The second is to better match our cultural timetable to nature’s timetable.  As the onset of puberty comes earlier and earlier, so must our expectations of sexuality and reproduction.  Study after study tells us not only that puberty comes earlier, but that younger mothers are healthier mothers.  Women who have their first child before 20 are less prone to all sorts of cancers and diseases, and their children are healthier, too.  The risks for all sorts of retardation and deformity continually rise with the age of the mother.  Knowing this, we still encourage women to wait until they are 30.  

I am not recommending a return to old-style “family values” but we must come to terms with the facts of biology.  I have no problem with women wanting both careers and babies.  But if we can make this possible for 30-something women, we should make it possible for teenage girls.   If a woman can have a full-time job and a baby or two, then why can’t a teenage girl?  Neither high school nor college is as time-consuming as a full-time job.  Why should women have choices and girls none?  Or, more to the point, why should women be praised for bravery and girls suffer a stigma?  It is not logical.
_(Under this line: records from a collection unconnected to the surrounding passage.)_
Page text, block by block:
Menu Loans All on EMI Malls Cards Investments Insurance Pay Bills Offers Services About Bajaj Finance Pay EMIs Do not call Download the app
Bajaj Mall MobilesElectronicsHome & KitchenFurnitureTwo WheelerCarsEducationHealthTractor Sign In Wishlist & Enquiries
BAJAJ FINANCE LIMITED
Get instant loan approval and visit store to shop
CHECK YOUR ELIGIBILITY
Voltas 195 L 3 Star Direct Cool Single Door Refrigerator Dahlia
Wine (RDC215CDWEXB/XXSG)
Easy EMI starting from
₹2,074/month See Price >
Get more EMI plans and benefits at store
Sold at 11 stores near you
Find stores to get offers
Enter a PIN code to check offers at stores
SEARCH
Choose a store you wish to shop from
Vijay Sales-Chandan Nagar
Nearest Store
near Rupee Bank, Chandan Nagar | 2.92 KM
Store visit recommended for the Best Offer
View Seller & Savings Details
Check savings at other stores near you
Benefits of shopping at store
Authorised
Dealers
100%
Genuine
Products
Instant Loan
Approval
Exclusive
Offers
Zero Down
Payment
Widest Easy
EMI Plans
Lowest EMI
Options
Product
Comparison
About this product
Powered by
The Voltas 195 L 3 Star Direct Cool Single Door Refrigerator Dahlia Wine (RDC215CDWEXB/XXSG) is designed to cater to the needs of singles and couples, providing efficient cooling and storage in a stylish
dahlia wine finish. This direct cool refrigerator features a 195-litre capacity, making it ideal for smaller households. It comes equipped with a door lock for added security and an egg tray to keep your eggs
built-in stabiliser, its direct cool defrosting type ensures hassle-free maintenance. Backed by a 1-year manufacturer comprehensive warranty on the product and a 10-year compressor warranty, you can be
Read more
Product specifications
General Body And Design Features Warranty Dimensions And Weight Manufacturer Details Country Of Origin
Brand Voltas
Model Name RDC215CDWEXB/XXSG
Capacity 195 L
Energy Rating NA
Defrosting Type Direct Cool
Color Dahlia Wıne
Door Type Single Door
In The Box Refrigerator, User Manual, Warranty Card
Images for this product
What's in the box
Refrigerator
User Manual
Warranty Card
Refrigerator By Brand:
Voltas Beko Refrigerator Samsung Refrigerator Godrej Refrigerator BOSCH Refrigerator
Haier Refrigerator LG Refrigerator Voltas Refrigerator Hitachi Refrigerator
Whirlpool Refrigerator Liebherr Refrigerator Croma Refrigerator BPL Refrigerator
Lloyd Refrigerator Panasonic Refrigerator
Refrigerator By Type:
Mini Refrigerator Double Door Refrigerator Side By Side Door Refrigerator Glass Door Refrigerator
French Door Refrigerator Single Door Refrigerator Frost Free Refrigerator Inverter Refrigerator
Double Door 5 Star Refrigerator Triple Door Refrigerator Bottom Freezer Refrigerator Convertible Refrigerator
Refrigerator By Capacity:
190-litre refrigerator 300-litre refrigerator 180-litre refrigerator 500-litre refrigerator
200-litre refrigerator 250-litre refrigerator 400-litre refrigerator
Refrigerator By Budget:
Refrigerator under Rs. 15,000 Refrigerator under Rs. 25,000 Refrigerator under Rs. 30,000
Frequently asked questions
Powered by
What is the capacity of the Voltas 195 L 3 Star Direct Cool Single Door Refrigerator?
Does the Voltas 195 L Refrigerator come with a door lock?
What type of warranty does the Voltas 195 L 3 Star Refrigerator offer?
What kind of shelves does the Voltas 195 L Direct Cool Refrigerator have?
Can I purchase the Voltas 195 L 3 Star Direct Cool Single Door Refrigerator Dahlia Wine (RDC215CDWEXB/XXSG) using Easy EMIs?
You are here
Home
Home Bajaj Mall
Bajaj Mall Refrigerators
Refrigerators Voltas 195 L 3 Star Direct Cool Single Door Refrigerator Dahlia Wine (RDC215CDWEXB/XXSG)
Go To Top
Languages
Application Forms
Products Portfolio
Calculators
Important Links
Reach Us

Just as pressing as reproduction is sexuality without it.   Girls who don’t want to have babies must nonetheless find a way to be sexual creatures.  A 16 year old girl—who may already be six years past puberty—must have just as much right to a sex life as a 26 old woman or a 66 years old woman.  We don’t want the girl preyed upon by bad men of any age, but how is a college boy a necessary danger?  If she is brought up properly, he is more likely to be good for her than bad.  We think we can skirt some problems by only allowing teens to date eachother.  But one partner in a relationship with some experience is often better than none.  It is two virgins that can do the most damage (as is a joke in Europe). 

The major solution, though, is to move college up two years.  Send the kids to college as soon as they can drive, at 16.  Let them grow up with a little bit of freedom.   And if they want to move in together or get married at 16, let them.  Encourage them to love eachother and maybe they will.  We now encourage them to treat eachother casually, and they do.  Which, of these, really makes more sense?

And if they want to have babies, we should encourage that, too.  If it doesn’t make any sense the way society is now set up, then we just have to change the way society is set up.  Sex and reproduction and happiness and satisfaction should be the priorities, and business should be the enabler of all these things.  As it is, business is the priority, and we deform everything else in order to fit this schedule of business.

For instance, if young mothers or couples cannot have babies in the current market, it is because they cannot afford child care or medical insurance or other such things.  But in many western countries, these things are already provided by the state.  Here in Belgium, people can’t believe that a rich country like the US would so effectively stigmatize and privatize a thing like having babies.  If the US does not want to permanently subsidize these things (babies) and does not want to raise taxes in order to do so, then it could provide assistance to young people as a loan, to be paid back later in life.   After age 30 or 40, sex may not be such a pressing issue in the person’s life, and he or she will have the degrees and experience necessary for a higher income.  Once the kids are out of the house, both the man and the woman may be more career-oriented.  They will need something to do, and that is the time for industry and advancement.  Maybe that is the time to pay for all those diaper services and vaccines and so on. 

It must be true that happier and healthier young people must mature into happier and healthier old people.  Young people who were not deprived of sex and children will turn into productive and well-cared for older people, who have plenty of grandchildren to entertain them at lunch and after work. 

As it is, it is nothing more than cruelty to continue to countenance the sort of sexual existence we have hoisted upon our children.  They may be rich and spoiled beyond belief, in many ways, but in the most important ways they are still worse off than Oliver Twist.   Not only will we not give them more gruel; we will not give them any.